* [Work to complete]: Repeat the span of the entries below that starts at the line with "Sortable columns (55, 95)" and ends at the line with "Status Codes (18, 681, 86, 695)", nothing more. Skip the pictures.

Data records
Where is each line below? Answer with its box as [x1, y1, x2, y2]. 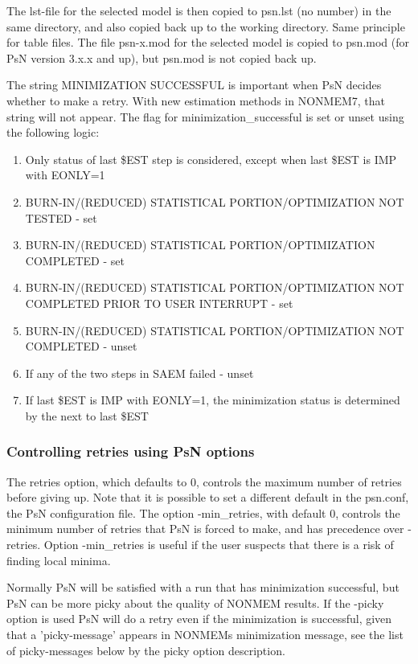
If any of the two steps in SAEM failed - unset [25, 364, 254, 381]
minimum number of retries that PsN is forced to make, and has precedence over [6, 520, 404, 537]
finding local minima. [6, 551, 111, 568]
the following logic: [6, 124, 100, 141]
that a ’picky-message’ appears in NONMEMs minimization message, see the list [6, 626, 404, 643]
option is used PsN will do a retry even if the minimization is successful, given [6, 610, 392, 627]
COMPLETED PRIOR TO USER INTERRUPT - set [25, 294, 293, 311]
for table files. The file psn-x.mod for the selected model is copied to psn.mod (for [6, 34, 409, 51]
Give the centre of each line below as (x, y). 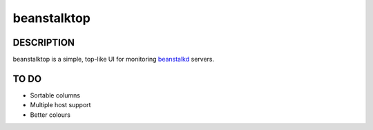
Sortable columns (55, 95)
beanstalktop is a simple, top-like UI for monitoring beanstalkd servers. (114, 59)
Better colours (50, 115)
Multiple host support (60, 105)
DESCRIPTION (44, 43)
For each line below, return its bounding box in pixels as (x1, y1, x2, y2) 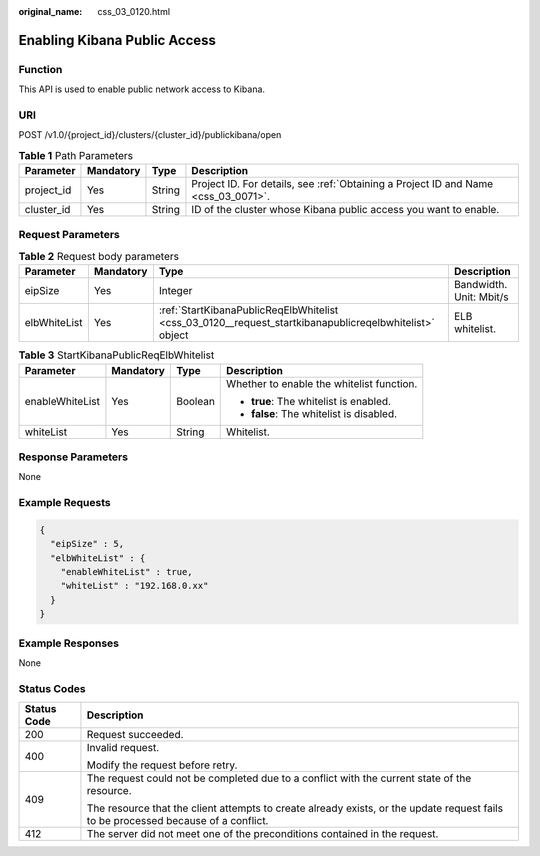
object (158, 328, 189, 342)
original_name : (18, 6, 83, 17)
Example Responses (18, 636, 120, 650)
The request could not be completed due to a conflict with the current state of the (86, 771, 472, 785)
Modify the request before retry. (86, 758, 238, 772)
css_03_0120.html (97, 6, 170, 17)
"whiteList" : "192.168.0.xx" (60, 580, 209, 592)
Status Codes (18, 681, 86, 695)
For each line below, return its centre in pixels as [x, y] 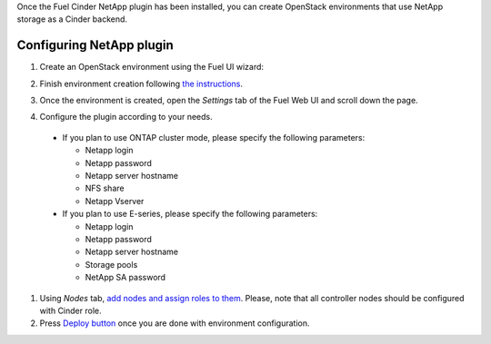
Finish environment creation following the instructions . [141, 84]
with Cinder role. [70, 310]
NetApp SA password [125, 278]
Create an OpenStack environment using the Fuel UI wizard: [151, 67]
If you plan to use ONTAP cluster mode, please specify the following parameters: [214, 137]
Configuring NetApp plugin [95, 45]
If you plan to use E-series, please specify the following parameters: [190, 214]
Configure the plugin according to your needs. [126, 117]
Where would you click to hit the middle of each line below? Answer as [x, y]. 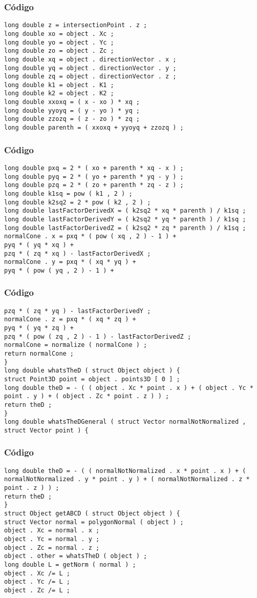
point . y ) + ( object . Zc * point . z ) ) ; [87, 396]
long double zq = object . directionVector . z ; [90, 77]
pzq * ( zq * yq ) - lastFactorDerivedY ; [78, 311]
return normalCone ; [39, 354]
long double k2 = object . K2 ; [59, 94]
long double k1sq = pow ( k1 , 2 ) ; [68, 193]
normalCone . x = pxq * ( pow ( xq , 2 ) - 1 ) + [90, 236]
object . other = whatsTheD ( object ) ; [76, 556]

* [Written reply]:
Sortable columns (55, 95)
beanstalktop is a simple, top-like UI for monitoring beanstalkd servers. (114, 59)
Better colours (50, 115)
Multiple host support (60, 105)
DESCRIPTION (44, 43)
For each line below, return its bounding box in pixels as (x1, y1, x2, y2) 
object (158, 328, 189, 342)
original_name : (18, 6, 83, 17)
Example Responses (18, 636, 120, 650)
The request could not be completed due to a conflict with the current state of the (86, 771, 472, 785)
Modify the request before retry. (86, 758, 238, 772)
css_03_0120.html (97, 6, 170, 17)
"whiteList" : "192.168.0.xx" (60, 580, 209, 592)
Status Codes (18, 681, 86, 695)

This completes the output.